I'm always experimenting and playing around, so I'm sure it'll change over time. From what I've read, many top players switch between different picking styles depending on the song or the individual parts of a song. For me it's just an ever-evolving thing.


----------



## Ocara-Jacob (Jan 3, 2013)

I have a fairly interesting way of picking due to an... issue with my right hand. I'll post pics later, but I hold my pick with my pointer, middle, and thumb, and I tap with my pointer. 

PROS: Everything
CONS: Nothing
For me anyways, I've just learned to work with what I have and it's ended up helping me in the long run.


----------



## MikeH (Jan 28, 2013)

SirMyghin said:


> ^^
> 
> What in the hell is a 'digada' burst.



3:39 of this song, we did it. Doing 20 takes of gallop picking makes your wrist catch fire. 
http://www.youtube.com/watch?v=kMXNW9BEVro


----------



## benatat (Jan 28, 2013)

I generally utilize two different picking strategies:

1. 
This is for playing heavy, fast palm mutes, solo's, etc:

I have my thumb on top of the pick, like normal, but my index finger holds the pick perpendicular to my thumb (more specifically the last joint of the finger).

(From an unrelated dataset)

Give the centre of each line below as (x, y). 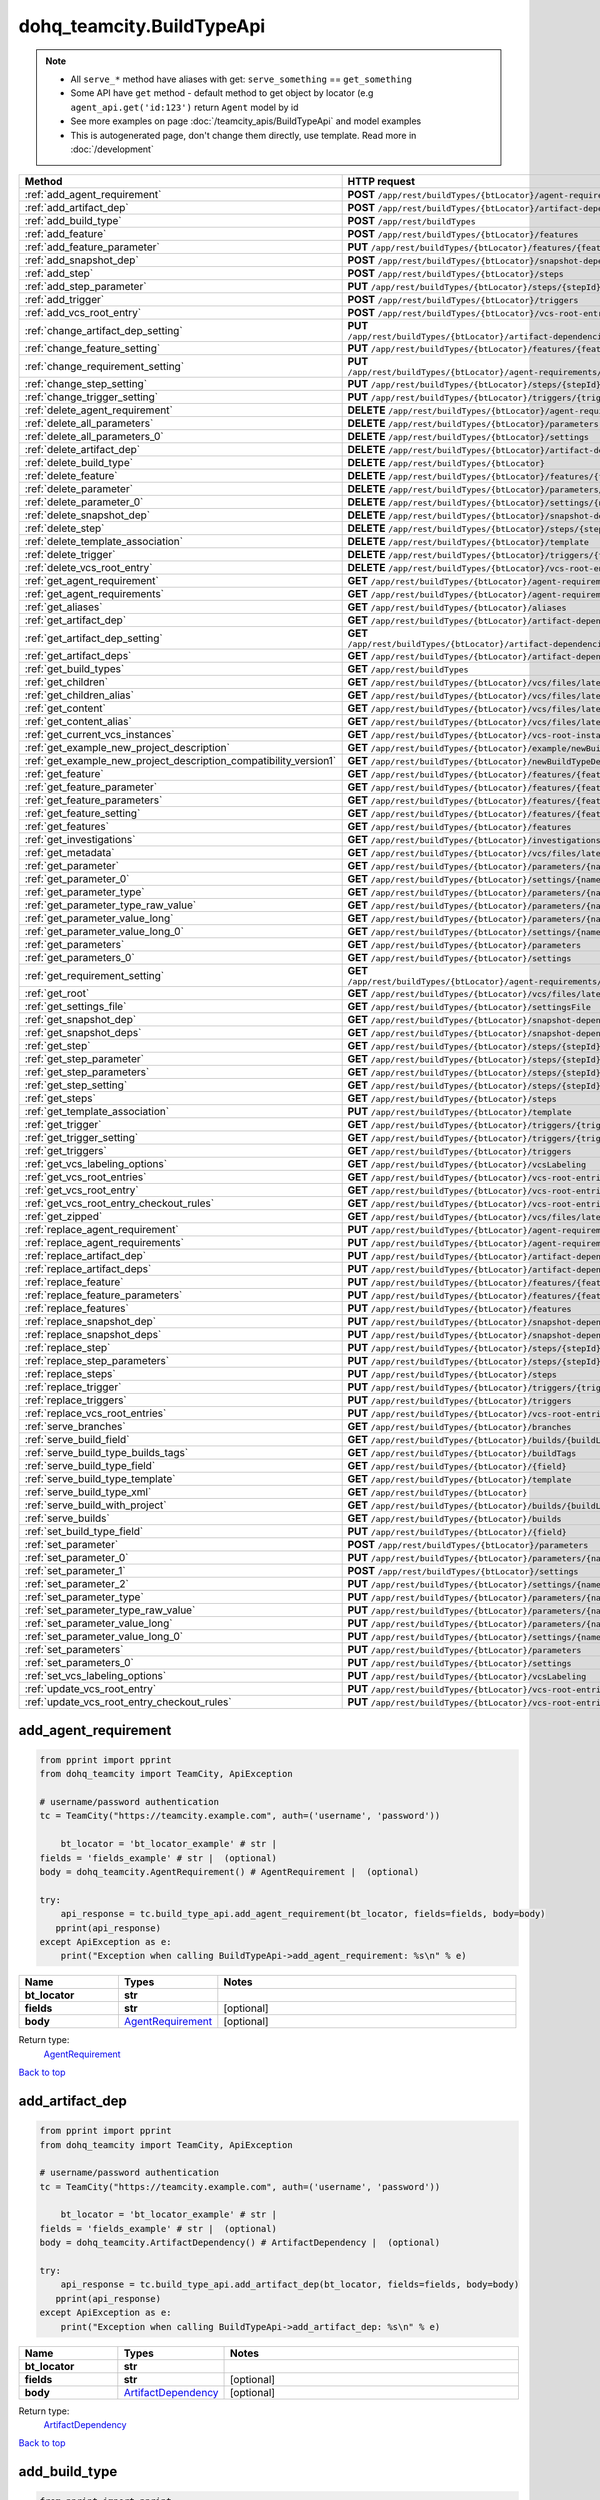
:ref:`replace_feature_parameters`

Pick tilted forward relative to string by about 10-20 degrees.

PROS:
-Excellent control
-Nice speed
-Comfortable, for a time
-Easy tapping
-Super easy pinch harmonics
-Huge amounts of pick attack coming through, could be good or bad

CONS:
-After a while, starts to hurt index finger
-Huge amounts of pick attack coming through, could be good or bad

2.
For playing clean melodies, and chords.

I have my pick held by the finger picks of my thumb and index finger. Almost perpendicular or parallel (I don't know which word would be accurate) to strings in how it's held. Holding pick roughly 1/3 the way from the top

PROS:
-Excellent sound in terms of pick attack and how the strings reverberate 
-Looks cool (Shouldn't matter, but, w/e)
-Nice for playing at higher strings

CONS:
-Less control
-Uncomfortable and slightly awkward until the "sweet spot" is found
-Bad for tapping/harmonics
-Bad for palm muting

Anyway, thanks for reading!


----------



## Sixthsant (Jan 30, 2013)

Ocara-Jacob said:


> I have a fairly interesting way of picking due to an... issue with my right hand. I'll post pics later, but I hold my pick with my pointer, middle, and thumb, and I tap with my pointer.
> 
> PROS: Everything
> CONS: Nothing
> For me anyways, I've just learned to work with what I have and it's ended up helping me in the long run.



I do the same when I play rhythm, but as soon as I play lead, my middle finger points down


----------



## Konfyouzd (Jan 30, 2013)

I knew Marty Friedman'd be on the first page of this... I honestly expected the vid of him to be in the OP. 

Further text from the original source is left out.